▶ _About this task_:
Your answer should hold only the lines from the start of the data below through the line with "Kennedy Funding Expands", copied exactly, with pictures left out.

>>>

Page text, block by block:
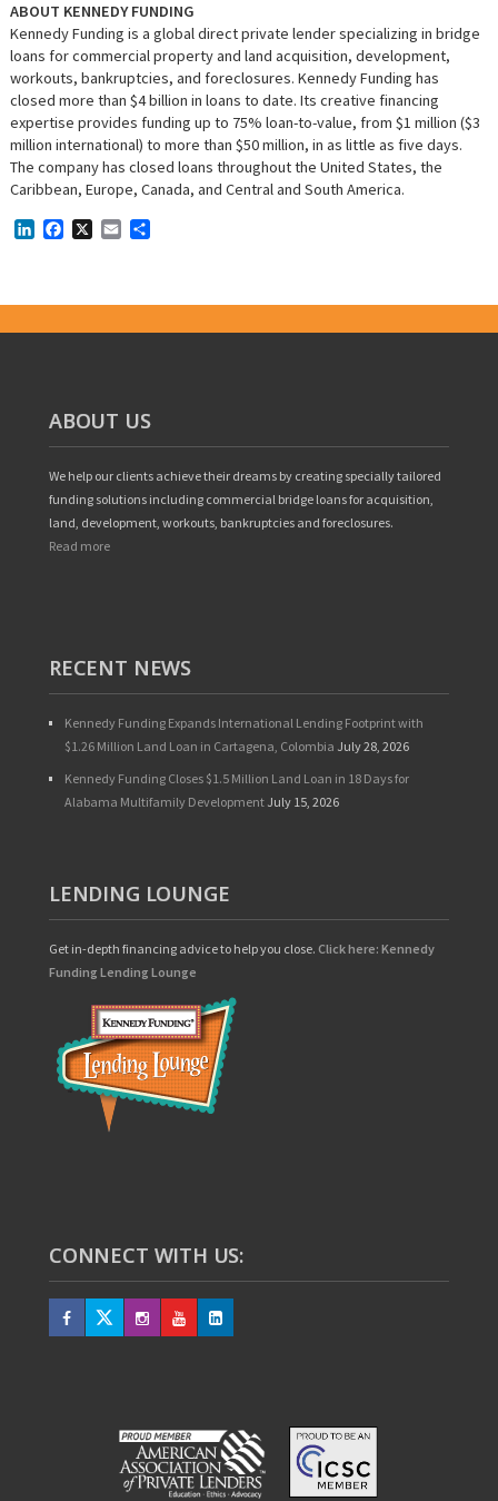
ABOUT KENNEDY FUNDING
Kennedy Funding is a global direct private lender specializing in bridge
loans for commercial property and land acquisition, development,
workouts, bankruptcies, and foreclosures. Kennedy Funding has
closed more than $4 billion in loans to date. Its creative financing
expertise provides funding up to 75% loan-to-value, from $1 million ($3
million international) to more than $50 million, in as little as five days.
The company has closed loans throughout the United States, the
Caribbean, Europe, Canada, and Central and South America.
LinkedInFacebookEmail
ABOUT US
We help our clients achieve their dreams by creating specially tailored
funding solutions including commercial bridge loans for acquisition,
land, development, workouts, bankruptcies and foreclosures.
Read more
RECENT NEWS
Kennedy Funding Expands International Lending Footprint with
$1.26 Million Land Loan in Cartagena, Colombia July 28, 2026
Kennedy Funding Closes $1.5 Million Land Loan in 18 Days for
Alabama Multifamily Development July 15, 2026
LENDING LOUNGE
Get in-depth financing advice to help you close. Click here: Kennedy
Funding Lending Lounge
CONNECT WITH US:
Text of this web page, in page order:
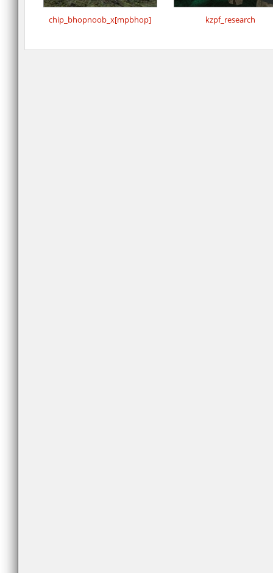
chip_bhopnoob_x[mpbhop] kzpf_research
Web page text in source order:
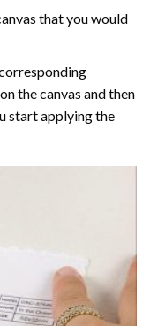
that you would
the canvas and then
start applying the
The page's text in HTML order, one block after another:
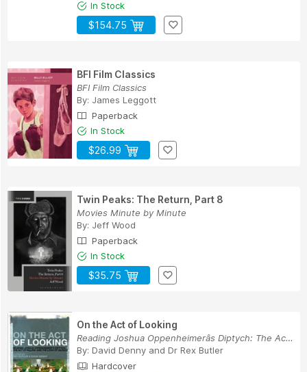
In Stock
$154.75
BFI Film Classics
BFI Film Classics
By: James Leggott
Paperback
In Stock
$26.99
Twin Peaks: The Return, Part 8
Movies Minute by Minute
By: Jeff Wood
Paperback
In Stock
$35.75
On the Act of Looking
Reading Joshua Oppenheimerâs Diptych: The Act o...
By: David Denny and Dr Rex Butler
Hardcover
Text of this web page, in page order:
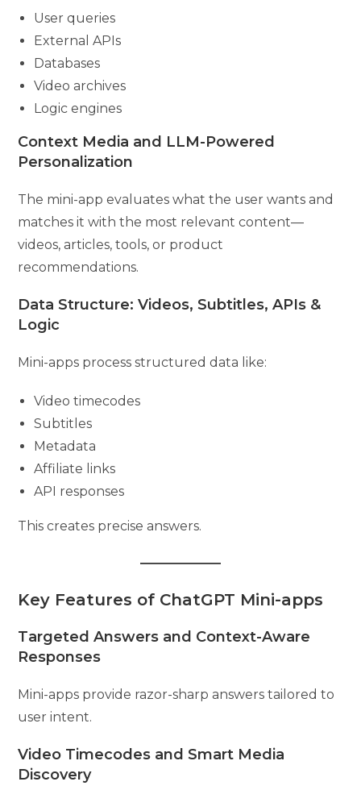
User queries
External APIs
Databases
Video archives
Logic engines
Context Media and LLM-Powered
Personalization
The mini-app evaluates what the user wants and
matches it with the most relevant content—
videos, articles, tools, or product
recommendations.
Data Structure: Videos, Subtitles, APIs &
Logic
Mini-apps process structured data like:
Video timecodes
Subtitles
Metadata
Affiliate links
API responses
This creates precise answers.
Key Features of ChatGPT Mini-apps
Targeted Answers and Context-Aware
Responses
Mini-apps provide razor-sharp answers tailored to
user intent.
Video Timecodes and Smart Media
Discovery
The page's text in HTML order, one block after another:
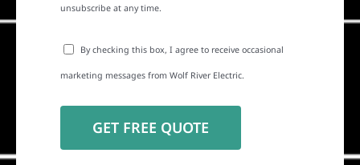
unsubscribe at any time.
By checking this box, I agree to receive occasional
marketing messages from Wolf River Electric.
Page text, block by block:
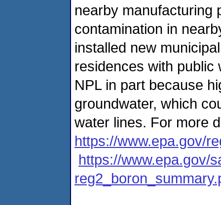
nearby manufacturing
contamination in
installed new
residences with public
NPL in part because
groundwater, which
water lines. For more
https://www.epa.gov/
https://www.epa.gov/
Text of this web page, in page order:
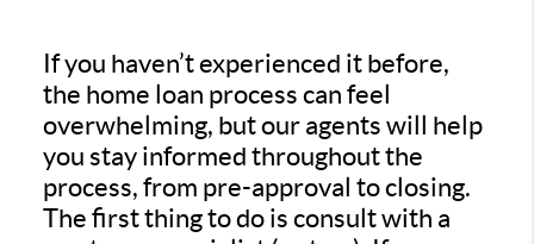
If you haven’t experienced it before,
the home loan process can feel
overwhelming, but our agents will help
you stay informed throughout the
process, from pre-approval to closing.
The first thing to do is consult with a
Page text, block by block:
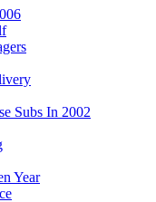
Subs In 2002
Year
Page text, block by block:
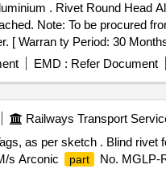
. Rivet Round Head
Note: To be procured
[ Warran ty Period: 30
EMD : Refer Document
Railways Transport
as per sketch . Blind
s Arconic part
No. MGLP-
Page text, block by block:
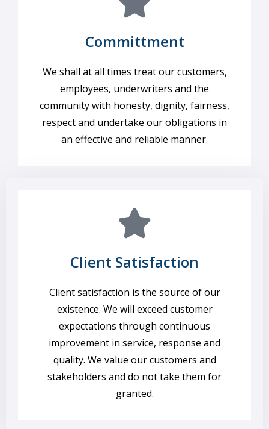
Committment
We shall at all times treat our customers,
employees, underwriters and the
community with honesty, dignity, fairness,
respect and undertake our obligations in
an effective and reliable manner.
Client Satisfaction
Client satisfaction is the source of our
existence. We will exceed customer
expectations through continuous
improvement in service, response and
quality. We value our customers and
stakeholders and do not take them for
granted.
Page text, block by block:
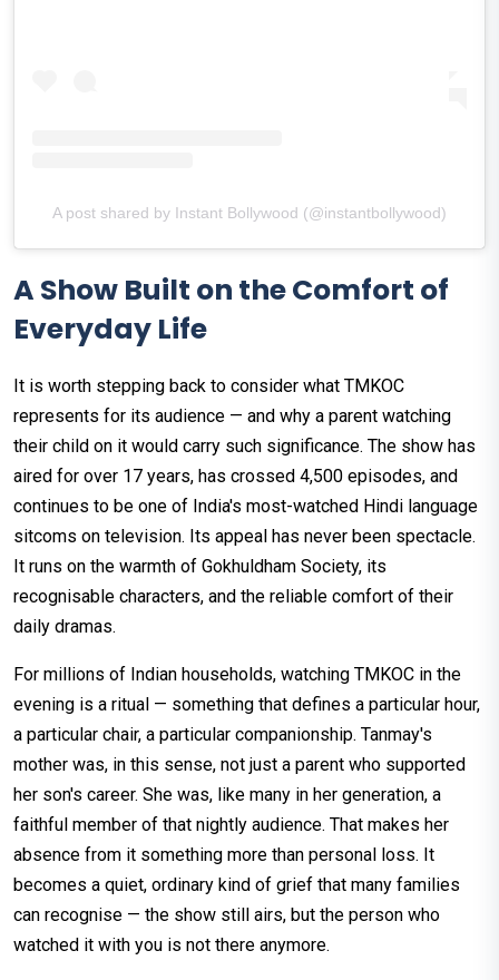
A post shared by Instant Bollywood (@instantbollywood)
A Show Built on the Comfort of
Everyday Life
It is worth stepping back to consider what TMKOC
represents for its audience — and why a parent watching
their child on it would carry such significance. The show has
aired for over 17 years, has crossed 4,500 episodes, and
continues to be one of India's most-watched Hindi language
sitcoms on television. Its appeal has never been spectacle.
It runs on the warmth of Gokhuldham Society, its
recognisable characters, and the reliable comfort of their
daily dramas.
For millions of Indian households, watching TMKOC in the
evening is a ritual — something that defines a particular hour,
a particular chair, a particular companionship. Tanmay's
mother was, in this sense, not just a parent who supported
her son's career. She was, like many in her generation, a
faithful member of that nightly audience. That makes her
absence from it something more than personal loss. It
becomes a quiet, ordinary kind of grief that many families
can recognise — the show still airs, but the person who
watched it with you is not there anymore.
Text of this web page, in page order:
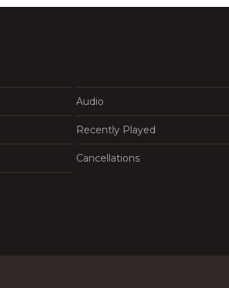
Audio
Recently Played
Cancellations
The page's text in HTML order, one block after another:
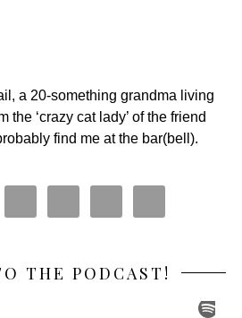
a 20-something grandma living
the ‘crazy cat lady’ of the friend
find me at the bar(bell).
THE PODCAST!

<<<

▶ _Written solution_:
Page text, block by block:
ABOUT KENNEDY FUNDING
Kennedy Funding is a global direct private lender specializing in bridge
loans for commercial property and land acquisition, development,
workouts, bankruptcies, and foreclosures. Kennedy Funding has
closed more than $4 billion in loans to date. Its creative financing
expertise provides funding up to 75% loan-to-value, from $1 million ($3
million international) to more than $50 million, in as little as five days.
The company has closed loans throughout the United States, the
Caribbean, Europe, Canada, and Central and South America.
LinkedInFacebookEmail
ABOUT US
We help our clients achieve their dreams by creating specially tailored
funding solutions including commercial bridge loans for acquisition,
land, development, workouts, bankruptcies and foreclosures.
Read more
RECENT NEWS
Kennedy Funding Expands International Lending Footprint with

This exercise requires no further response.